Take two requests to the same local model. Treat the throughput numbers below as estimates for a small model on a laptop, not benchmarks. The point is the ratio, not the exact figures.

Assume the machine prefills at about 500 tokens per second and decodes at about 25 tokens per second.

- Request A has 4,000 input tokens and 50 output tokens. Prefill takes about 4,000 / 500 = 8 seconds. Decode takes about 50 / 25 = 2 seconds. Prefill is 80 percent of the wall clock.
- Request B has 100 input tokens and 1,000 output tokens. Prefill takes about 100 / 500 = 0.2 seconds. Decode takes about 1,000 / 25 = 40 seconds. Decode is over 99 percent of the wall clock.

Same model, same machine, and the dominant cost flips entirely with the prompt shape. This is why a summarization service and a story generator tune different parts of the same engine.

## Try it

You can confirm the arithmetic on your own machine in under 30 minutes with llama.cpp, which prints per-phase timings after every run.

1. Get a model and build or install llama.cpp. Any small instruct model in GGUF format works.
2. Run a request with a long prompt and a short answer. Put a few thousand words of text in a file and ask for a tiny completion:

   ```sh
   ./llama-cli -m model.gguf -f long-article.txt -n 16
   ```

3. Run a request with a short prompt and a long answer:

   ```sh
   ./llama-cli -m model.gguf -p "Write a 500 word story about a lighthouse keeper." -n 700
   ```

4. In the timing block at the end of each run, record the "prompt eval time" line and the "eval time" line, and note which one dominates in each run.
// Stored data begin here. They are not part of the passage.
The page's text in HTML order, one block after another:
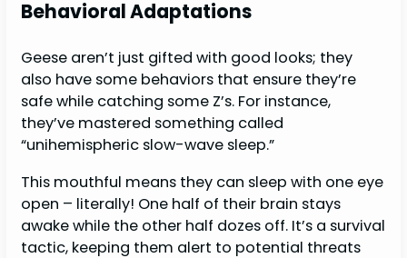
Behavioral Adaptations
Geese aren’t just gifted with good looks; they
also have some behaviors that ensure they’re
safe while catching some Z’s. For instance,
they’ve mastered something called
“unihemispheric slow-wave sleep.”
This mouthful means they can sleep with one eye
open – literally! One half of their brain stays
awake while the other half dozes off. It’s a survival
tactic, keeping them alert to potential threats
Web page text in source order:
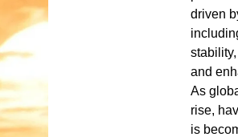
driven
and
As
rise,
is
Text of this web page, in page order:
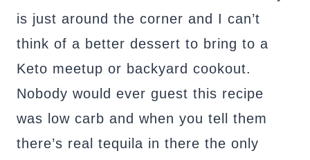
is just around the corner and I can’t
think of a better dessert to bring to a
Keto meetup or backyard cookout.
Nobody would ever guest this recipe
was low carb and when you tell them
there’s real tequila in there the only
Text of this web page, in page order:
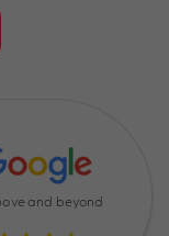
and beyond
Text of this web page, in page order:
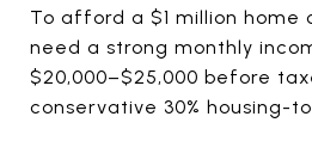
To afford a $1 million home
need a strong monthly
$20,000–$25,000 before
conservative 30% housing-
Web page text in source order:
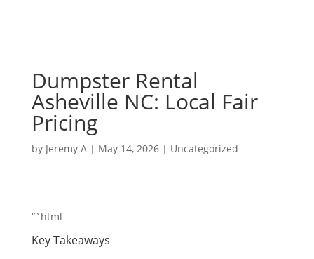
Dumpster Rental
Asheville NC: Local Fair
Pricing
by Jeremy A| May 14, 2026| Uncategorized
“`html
Key Takeaways
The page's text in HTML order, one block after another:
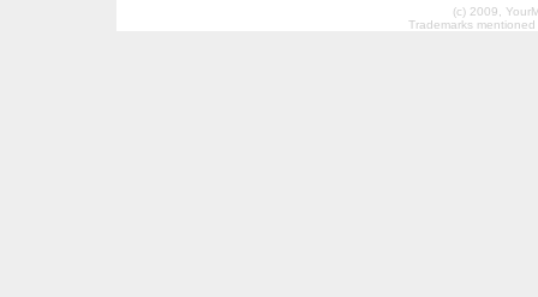
(c) 2009,
Trademarks
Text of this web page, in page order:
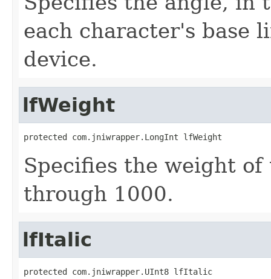
each character's base
device.
lfWeight
protected com.jniwrapper.LongInt lfWeight
Specifies the weight
through 1000.
lfItalic
protected com.jniwrapper.UInt8 lfItalic
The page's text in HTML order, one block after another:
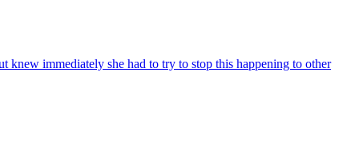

In llama.cpp output, "prompt eval time" is prefill and "eval time" is decode. The tokens per second figure on the prefill line should be far higher than on the decode line, because prefill processes tokens in parallel.

## Check yourself

Answer these before you look at your timings.
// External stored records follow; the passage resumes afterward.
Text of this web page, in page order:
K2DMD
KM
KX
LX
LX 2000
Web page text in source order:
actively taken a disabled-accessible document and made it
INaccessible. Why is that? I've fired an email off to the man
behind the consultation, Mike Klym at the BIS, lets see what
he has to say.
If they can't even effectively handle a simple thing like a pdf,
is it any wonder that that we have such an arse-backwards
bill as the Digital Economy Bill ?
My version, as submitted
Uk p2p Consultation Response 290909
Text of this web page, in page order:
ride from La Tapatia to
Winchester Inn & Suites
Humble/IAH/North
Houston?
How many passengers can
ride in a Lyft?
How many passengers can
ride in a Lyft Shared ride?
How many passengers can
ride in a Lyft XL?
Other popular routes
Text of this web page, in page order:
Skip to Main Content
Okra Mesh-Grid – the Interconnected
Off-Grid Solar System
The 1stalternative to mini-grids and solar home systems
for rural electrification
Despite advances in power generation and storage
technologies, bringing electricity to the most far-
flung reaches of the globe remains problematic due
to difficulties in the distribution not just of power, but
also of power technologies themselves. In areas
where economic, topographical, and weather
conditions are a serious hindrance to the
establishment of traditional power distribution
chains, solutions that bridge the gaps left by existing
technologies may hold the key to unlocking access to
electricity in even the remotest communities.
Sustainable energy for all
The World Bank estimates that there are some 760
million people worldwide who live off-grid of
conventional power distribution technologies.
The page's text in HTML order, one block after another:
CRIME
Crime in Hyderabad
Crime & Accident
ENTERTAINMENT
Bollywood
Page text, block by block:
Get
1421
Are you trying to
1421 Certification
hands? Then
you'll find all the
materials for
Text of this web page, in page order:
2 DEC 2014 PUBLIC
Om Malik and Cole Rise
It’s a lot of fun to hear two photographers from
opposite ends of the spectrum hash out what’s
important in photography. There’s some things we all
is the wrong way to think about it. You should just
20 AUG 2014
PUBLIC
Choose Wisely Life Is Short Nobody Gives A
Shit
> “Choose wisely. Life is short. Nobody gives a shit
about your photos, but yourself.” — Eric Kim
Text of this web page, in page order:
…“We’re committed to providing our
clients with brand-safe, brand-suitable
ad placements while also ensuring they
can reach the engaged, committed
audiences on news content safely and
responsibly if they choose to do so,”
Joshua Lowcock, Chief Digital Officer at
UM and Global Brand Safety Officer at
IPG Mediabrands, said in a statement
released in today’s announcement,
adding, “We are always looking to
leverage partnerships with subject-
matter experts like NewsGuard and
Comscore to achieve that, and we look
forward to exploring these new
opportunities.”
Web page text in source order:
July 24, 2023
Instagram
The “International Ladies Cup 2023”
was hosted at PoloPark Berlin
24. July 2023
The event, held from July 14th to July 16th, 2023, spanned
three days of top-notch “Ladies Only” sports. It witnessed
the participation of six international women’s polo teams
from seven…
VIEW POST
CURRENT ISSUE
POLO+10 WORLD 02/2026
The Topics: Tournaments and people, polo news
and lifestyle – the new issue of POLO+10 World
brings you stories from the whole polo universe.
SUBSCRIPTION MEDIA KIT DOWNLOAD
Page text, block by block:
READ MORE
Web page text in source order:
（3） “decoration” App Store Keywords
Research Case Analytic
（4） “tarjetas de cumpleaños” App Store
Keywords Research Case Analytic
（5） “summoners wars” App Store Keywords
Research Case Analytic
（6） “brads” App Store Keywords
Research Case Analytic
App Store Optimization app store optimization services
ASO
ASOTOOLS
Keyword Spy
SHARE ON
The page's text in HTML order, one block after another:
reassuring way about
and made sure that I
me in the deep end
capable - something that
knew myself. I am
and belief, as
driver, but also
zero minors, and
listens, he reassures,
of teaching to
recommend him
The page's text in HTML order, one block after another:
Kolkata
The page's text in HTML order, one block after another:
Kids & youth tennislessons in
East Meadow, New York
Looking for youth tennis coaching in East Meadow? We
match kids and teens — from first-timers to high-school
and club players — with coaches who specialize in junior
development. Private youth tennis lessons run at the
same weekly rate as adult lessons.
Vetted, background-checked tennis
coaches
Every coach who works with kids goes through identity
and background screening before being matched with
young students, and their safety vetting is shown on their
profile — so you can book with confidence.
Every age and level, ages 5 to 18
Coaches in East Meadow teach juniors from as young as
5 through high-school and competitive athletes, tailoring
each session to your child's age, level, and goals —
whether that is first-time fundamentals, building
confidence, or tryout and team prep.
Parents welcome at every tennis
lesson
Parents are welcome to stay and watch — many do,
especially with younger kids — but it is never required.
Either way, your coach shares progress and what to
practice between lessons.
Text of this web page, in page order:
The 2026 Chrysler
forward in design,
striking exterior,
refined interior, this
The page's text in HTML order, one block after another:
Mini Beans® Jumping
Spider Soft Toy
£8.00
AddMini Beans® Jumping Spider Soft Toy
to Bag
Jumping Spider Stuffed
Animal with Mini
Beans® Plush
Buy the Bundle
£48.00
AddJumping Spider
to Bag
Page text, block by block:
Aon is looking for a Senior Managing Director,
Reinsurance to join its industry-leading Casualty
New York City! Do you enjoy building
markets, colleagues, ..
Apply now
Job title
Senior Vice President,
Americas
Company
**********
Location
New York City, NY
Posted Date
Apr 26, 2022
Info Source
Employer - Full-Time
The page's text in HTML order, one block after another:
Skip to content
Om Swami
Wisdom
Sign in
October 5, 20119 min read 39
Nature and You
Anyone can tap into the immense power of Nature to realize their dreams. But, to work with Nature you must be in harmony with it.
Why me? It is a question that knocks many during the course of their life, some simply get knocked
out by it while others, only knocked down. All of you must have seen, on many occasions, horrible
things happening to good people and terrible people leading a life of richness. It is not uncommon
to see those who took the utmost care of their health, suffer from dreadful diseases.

1. Which run will be prefill-heavy, and why? The long-article run, because it has thousands of input tokens and only 16 output tokens, so almost all the work is the input pass.
2. Which line will show the higher tokens per second? The prompt eval line, because prefill computes many tokens in one parallel pass while decode produces one token per pass.
3. Your prompt has 2,000 tokens and you request 2,000 output tokens. Which phase takes more wall-clock time? Decode, by a wide margin. The token counts match, but decode runs one forward pass per token while prefill handles all 2,000 in parallel.
4. What does the KV cache save you during decode? Recomputing attention keys and values for every earlier token on every pass. Without it, each decode step would redo the work of a full prefill.

## Next steps

- Read the concept page on [prefill and decode](https://yourwildcard.ai/docs/concepts/prefill-decode.md) for how the two phases show up in a serving stack.
- Read the technical guide on the [KV cache](https://yourwildcard.ai/docs/technical-guides/kv-cache.md) to see what prefill actually writes and why its size limits batch depth.
- Kiely's Inference Engineering, Ch. 2, sec. 2.2 covers the same ground with the sampling arguments (temperature, top-k, top-p) that act on each decode pass.

When you can do this, you can attribute observed inference time to prefill versus decode for any prompt shape.